In message <199510302148.XAA00832@grumble.grondar.za>, Mark Murray writes: [...]
I don't agree that restricting read access is useful. First of all, if the pool of entropy is depleted, someone who tries to obtain entropy by reading /dev/random will know that they didn't get enough entropy. So assuming a program that actually checks return values from system calls, this is at worse a denial of service attack, and there are much easier ways of performing those srots of attacks: "while (1) fork()", for example.
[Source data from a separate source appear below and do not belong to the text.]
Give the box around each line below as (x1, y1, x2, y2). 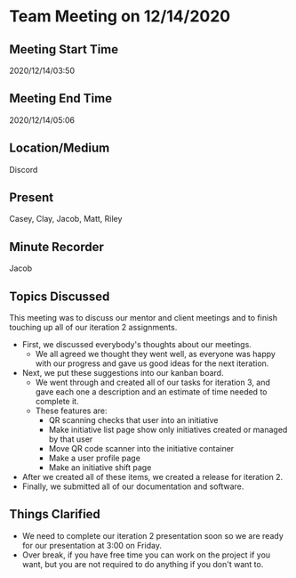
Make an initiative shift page (48, 462, 152, 473)
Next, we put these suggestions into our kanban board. (21, 368, 224, 379)
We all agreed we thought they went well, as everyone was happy (35, 349, 276, 360)
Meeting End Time (9, 91, 113, 106)
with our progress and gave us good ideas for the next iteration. (35, 358, 269, 369)
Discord (9, 164, 38, 175)
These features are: (35, 405, 108, 416)
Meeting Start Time (9, 42, 119, 57)

Hmm. Lemme think about this...
When /dev/random doesn't have "enough" enthropy left does reading from it return an error, or block? I would strongly suggest blocking, as the non-blocking behavur is not really all that useful. Either can simulate the other, but I think it comes down to: non-blocking worst-case: a program calls /dev/random, doesn't get randomness, ignores error code, poorly protects some valuable thing, as a result the valuable thing gets stolen. blocking worst-case: a program calls /dev/random, waits a long time to get random numbers, user curses the slow machine/program, valuable thing gets sent late, but is not stolen. non-blocking best-case failure: a program calls /dev/random, doesn't get randomness, informs smart user, who finds the bad guy sucking all bits from /dev/random, has them ejected from system. blocking best-case failure: same as worst-case (i.e. the worst-case is lots better, the best-case is worse). This can be transformed to the non-blocking best-case failure by clever programming (threads, or fork, or sigalarm), the people who do this are far more likely to actually try to issue a good error message then the people who get non-blocking by default.